Question

I have an Entity baseclass which the classes Player and Enemy Inherit.

class Entity
{
  public:

    virtual void Update(sf::RenderWindow &window) {};
    virtual void Draw(sf::RenderWindow &window) {};

};

Both player and enemy contain a sprite object that looks like this:

class Player : Entity
{
   public:

   sf::Sprite sprite

    void Update(sf::RenderWindow &window);
    void Draw(sf::RenderWindow &window)
}

Player and Enemy are created inside a vector which is set up like this:

class EntityManager
{
   public:
   void CollisionCheck();
   private:
   std::vector<Entity*> entityVector;
}

I'm looking to use a collision detection function of this form:

bool Collision::CircleTest(const sf::Sprite& Object1, const sf::Sprite& Object2)

So I'm trying to do something like this:

void EntityManager::ColCheck()
{
   if (Collision::CircleTest(entityVector[0]->sprite, entityVector[1]->sprite))
      {
         cout << "COLLISION\n";
      }
}

This results in the following compile error:

‘class Entity’ has no member named ‘sprite’

I'm unsure how to create a dummy sprite in Entity so that I can access the player and enemy sprites using the above method.

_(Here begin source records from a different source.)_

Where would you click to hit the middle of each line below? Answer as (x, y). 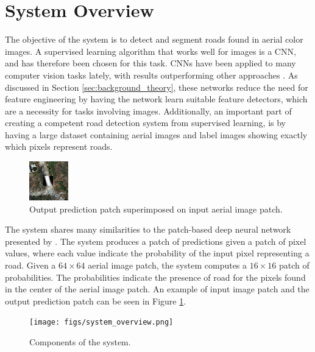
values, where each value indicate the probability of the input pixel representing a (157, 253)
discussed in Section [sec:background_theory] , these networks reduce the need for (157, 87)
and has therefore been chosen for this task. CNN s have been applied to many (150, 63)
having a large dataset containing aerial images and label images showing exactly (156, 134)
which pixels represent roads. (59, 146)
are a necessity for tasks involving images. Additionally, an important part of (148, 111)
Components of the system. (80, 342)
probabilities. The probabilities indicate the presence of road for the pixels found (155, 277)
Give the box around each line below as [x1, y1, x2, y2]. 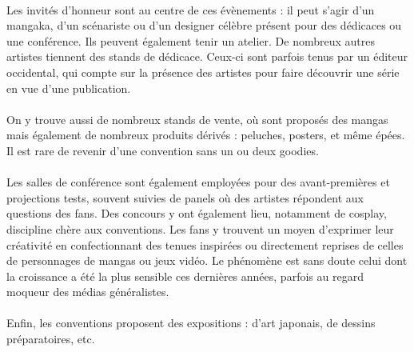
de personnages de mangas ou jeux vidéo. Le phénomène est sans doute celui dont [6, 252, 408, 269]
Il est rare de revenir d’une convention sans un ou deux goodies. [6, 142, 319, 158]
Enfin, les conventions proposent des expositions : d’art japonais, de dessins [6, 314, 376, 331]
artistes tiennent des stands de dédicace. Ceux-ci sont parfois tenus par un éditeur [6, 48, 408, 65]
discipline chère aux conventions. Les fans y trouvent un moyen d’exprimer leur [6, 220, 394, 237]
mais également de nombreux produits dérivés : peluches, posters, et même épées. [6, 126, 405, 143]
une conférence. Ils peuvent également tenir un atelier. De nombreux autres [6, 32, 375, 49]
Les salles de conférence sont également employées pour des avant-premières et [6, 174, 390, 190]
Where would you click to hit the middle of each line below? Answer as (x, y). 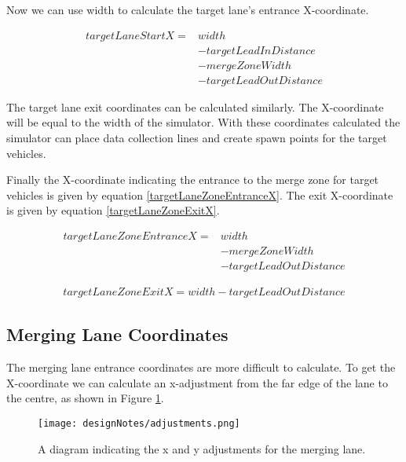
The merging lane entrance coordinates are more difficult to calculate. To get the (201, 367)
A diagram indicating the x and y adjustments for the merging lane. (202, 448)
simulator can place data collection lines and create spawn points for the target (197, 137)
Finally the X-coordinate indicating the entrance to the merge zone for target (193, 180)
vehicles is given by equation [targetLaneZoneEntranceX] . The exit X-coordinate (200, 194)
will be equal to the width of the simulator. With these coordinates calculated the (203, 122)
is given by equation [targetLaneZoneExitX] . (113, 210)
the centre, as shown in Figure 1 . (85, 398)
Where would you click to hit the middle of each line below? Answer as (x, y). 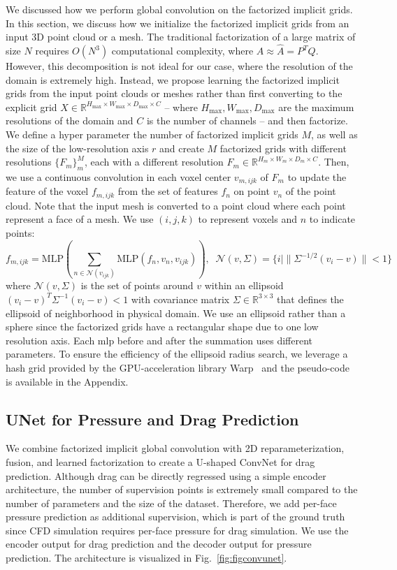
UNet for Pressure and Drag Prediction (152, 419)
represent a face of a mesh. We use (80, 219)
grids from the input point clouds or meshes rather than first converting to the (174, 93)
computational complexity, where (182, 50)
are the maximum (316, 107)
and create (182, 148)
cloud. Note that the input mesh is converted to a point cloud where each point (176, 205)
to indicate (332, 219)
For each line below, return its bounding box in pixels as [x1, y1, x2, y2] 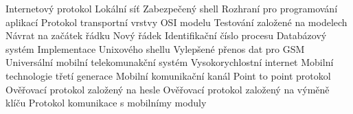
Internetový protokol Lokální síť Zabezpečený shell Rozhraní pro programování [5, 1, 338, 15]
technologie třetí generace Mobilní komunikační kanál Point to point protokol [5, 68, 331, 82]
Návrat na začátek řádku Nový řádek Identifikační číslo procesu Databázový [5, 28, 327, 43]
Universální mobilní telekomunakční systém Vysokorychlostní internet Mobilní [5, 55, 334, 69]
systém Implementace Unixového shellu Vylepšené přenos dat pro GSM [5, 41, 305, 56]
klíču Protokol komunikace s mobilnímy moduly [5, 95, 207, 110]
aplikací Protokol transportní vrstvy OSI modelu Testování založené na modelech [5, 14, 348, 29]
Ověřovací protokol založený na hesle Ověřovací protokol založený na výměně [5, 82, 330, 96]
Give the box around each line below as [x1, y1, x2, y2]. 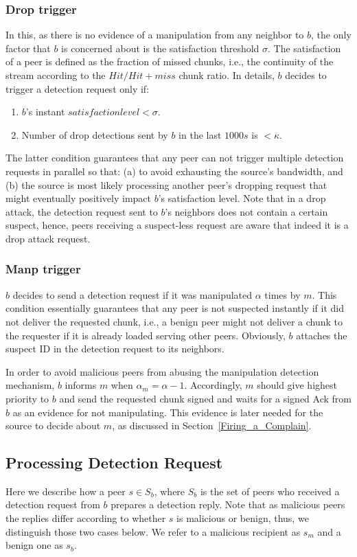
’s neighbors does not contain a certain [165, 204, 328, 218]
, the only [311, 27, 352, 42]
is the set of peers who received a [200, 484, 340, 498]
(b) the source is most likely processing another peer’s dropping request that [5, 177, 327, 192]
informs [65, 378, 97, 392]
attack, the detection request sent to [5, 204, 158, 218]
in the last [178, 127, 222, 141]
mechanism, [5, 378, 55, 392]
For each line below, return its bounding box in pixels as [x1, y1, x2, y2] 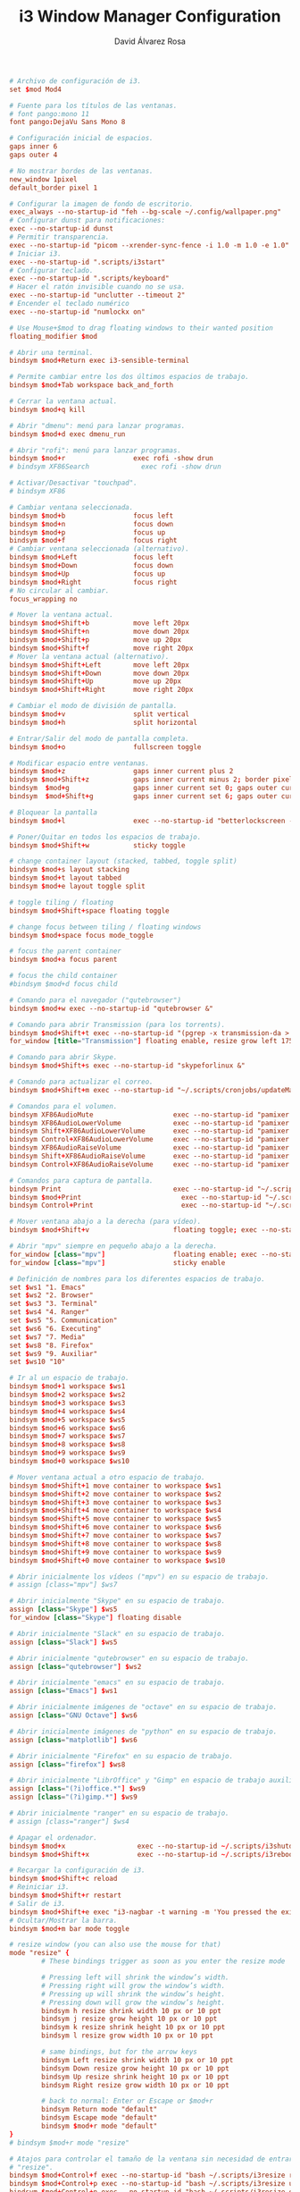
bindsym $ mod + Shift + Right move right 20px [9, 686, 194, 695]
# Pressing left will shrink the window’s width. [41, 1973, 229, 1982]
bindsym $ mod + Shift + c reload [9, 1875, 118, 1884]
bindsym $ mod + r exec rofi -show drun [9, 454, 214, 463]
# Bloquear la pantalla [9, 807, 98, 817]
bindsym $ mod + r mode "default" [41, 2121, 158, 2131]
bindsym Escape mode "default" [41, 2113, 158, 2122]
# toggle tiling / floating [9, 898, 114, 906]
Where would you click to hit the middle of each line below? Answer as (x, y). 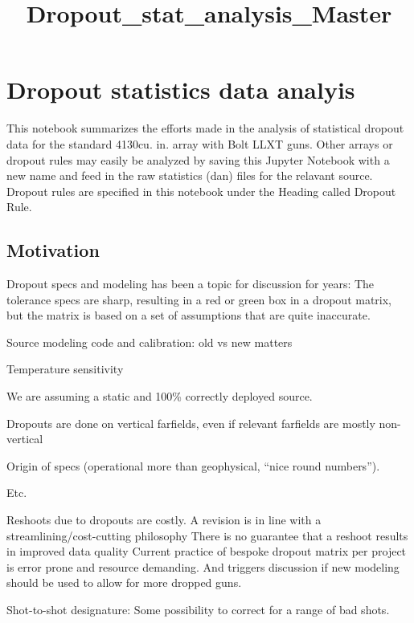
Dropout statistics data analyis (181, 90)
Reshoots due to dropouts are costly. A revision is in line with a (164, 520)
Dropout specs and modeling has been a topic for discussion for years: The (191, 284)
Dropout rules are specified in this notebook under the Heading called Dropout (201, 191)
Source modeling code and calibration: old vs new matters (150, 342)
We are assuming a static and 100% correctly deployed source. (160, 396)
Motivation (53, 250)
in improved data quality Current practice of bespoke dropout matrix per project (207, 551)
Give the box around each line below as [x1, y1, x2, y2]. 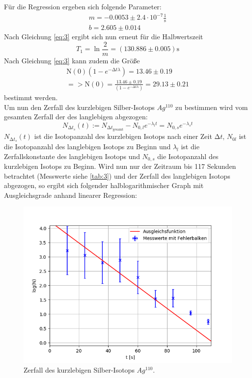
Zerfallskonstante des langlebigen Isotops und [4, 151, 140, 161]
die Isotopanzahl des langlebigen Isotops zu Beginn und [4, 141, 171, 151]
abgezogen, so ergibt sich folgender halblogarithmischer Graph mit [4, 180, 204, 190]
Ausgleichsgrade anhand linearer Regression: [4, 189, 137, 200]
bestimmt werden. [4, 92, 58, 103]
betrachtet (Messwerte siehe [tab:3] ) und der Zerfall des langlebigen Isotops [4, 170, 230, 181]
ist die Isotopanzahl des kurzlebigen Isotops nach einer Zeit [34, 131, 212, 141]
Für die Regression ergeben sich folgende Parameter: [4, 1, 162, 11]
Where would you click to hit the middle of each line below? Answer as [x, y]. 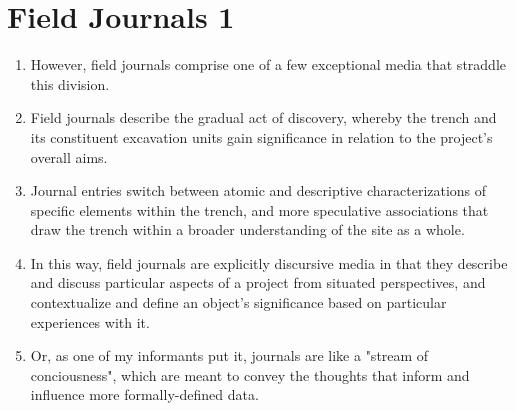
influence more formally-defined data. [144, 394]
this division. [70, 83]
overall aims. [69, 156]
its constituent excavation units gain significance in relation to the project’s [261, 136]
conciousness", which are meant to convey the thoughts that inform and [250, 374]
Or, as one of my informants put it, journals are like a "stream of [229, 355]
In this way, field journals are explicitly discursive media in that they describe [269, 262]
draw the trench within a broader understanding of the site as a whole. [247, 229]
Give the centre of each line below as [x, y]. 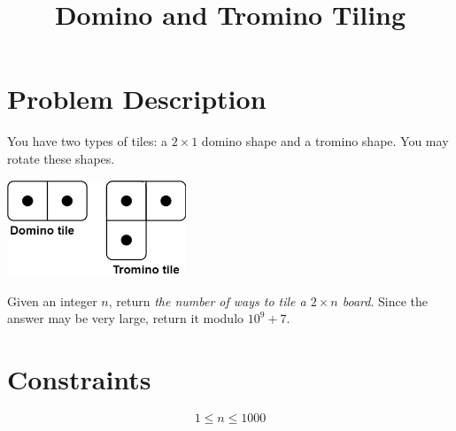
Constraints [79, 379]
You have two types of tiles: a [87, 141]
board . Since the [385, 300]
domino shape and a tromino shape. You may [325, 141]
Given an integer [52, 300]
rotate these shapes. [61, 158]
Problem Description [137, 99]
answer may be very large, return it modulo [126, 318]
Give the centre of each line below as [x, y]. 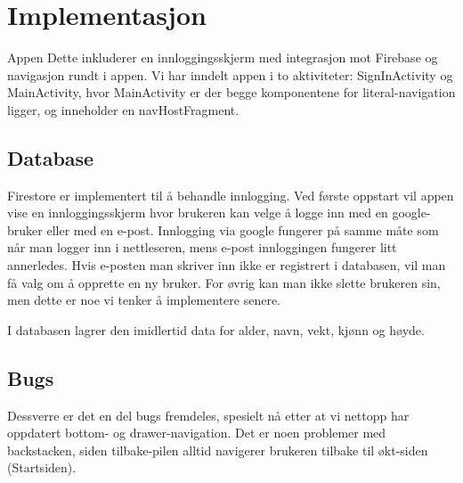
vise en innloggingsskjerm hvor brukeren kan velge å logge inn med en [198, 213]
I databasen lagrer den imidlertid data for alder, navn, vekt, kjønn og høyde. [216, 329]
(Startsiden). [42, 467]
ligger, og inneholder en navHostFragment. [123, 109]
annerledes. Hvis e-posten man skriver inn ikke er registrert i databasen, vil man [227, 265]
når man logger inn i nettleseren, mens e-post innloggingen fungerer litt [202, 247]
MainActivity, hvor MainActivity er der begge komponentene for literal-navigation [231, 92]
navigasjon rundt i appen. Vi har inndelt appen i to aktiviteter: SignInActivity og [230, 74]
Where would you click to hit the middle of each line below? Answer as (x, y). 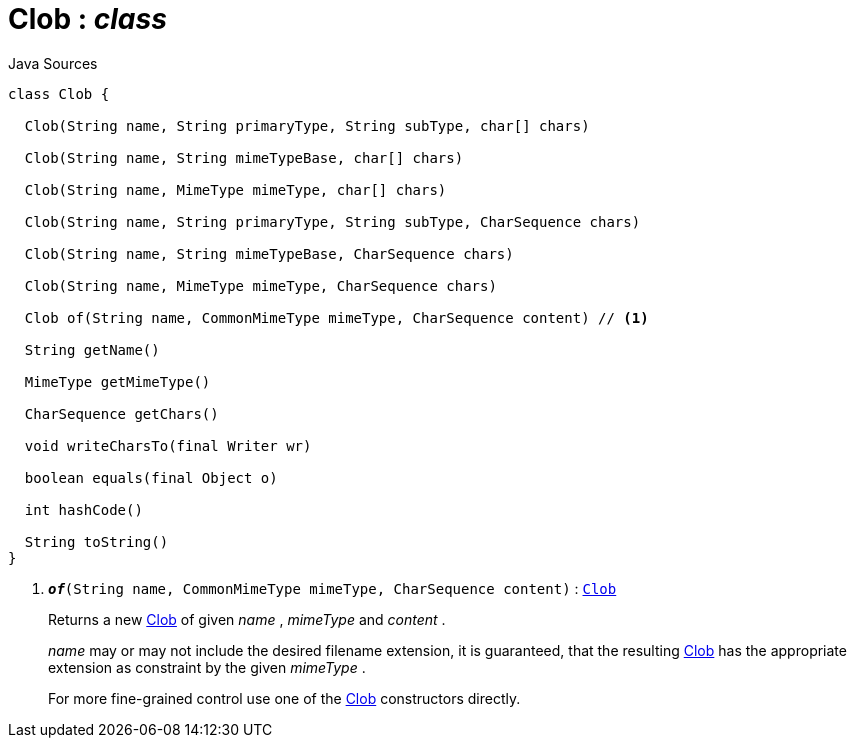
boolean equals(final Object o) (151, 477)
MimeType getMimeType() (117, 381)
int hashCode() (83, 509)
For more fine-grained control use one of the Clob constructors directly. (284, 698)
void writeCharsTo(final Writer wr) (168, 445)
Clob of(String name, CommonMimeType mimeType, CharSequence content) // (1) (336, 317)
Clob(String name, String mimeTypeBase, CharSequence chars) (269, 253)
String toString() (96, 541)

Is this possible?

I'm stumped and would greatly appreciate any help anyone can offer!

Was it helpful?

Solution

If everything in your code that derives from Entity has a sprite object, then you should declare that object in the base class.

Not declaring the object in the base class means that there could be a class inheriting from Entity that does not have a sprite object, which means that ColCheck has no valid basis for assuming that elements of entityVector point to something that has a variable called sprite. Make sense?

OTHER TIPS

You probably shouldn't create a dummy unless having a sprite is something ALL entities have.

What you might want is to use a visitor pattern or possibly one of the many multiple-dispatch implementations. Which and what will end up having to be up to you.

If both Player and Enemy classes contain sprite, why not declare it inside Entity? This should solve your problem.

You could make a member function sprite() that is declared as a pure virtual function inside Entity:

class Entity {
public:
    virtual void Update(sf::RenderWindow &window) {};
    virtual void Draw(sf::RenderWindow &window) {};

    virtual sf::Sprite& sprite() = 0;
};

Then, the Player and Enemy implementations would return the sf::Sprite instance variables each has. However, the other posters bring up a valid point; it might make sense to have the sprite be in the base class if all derived classes are going to have one.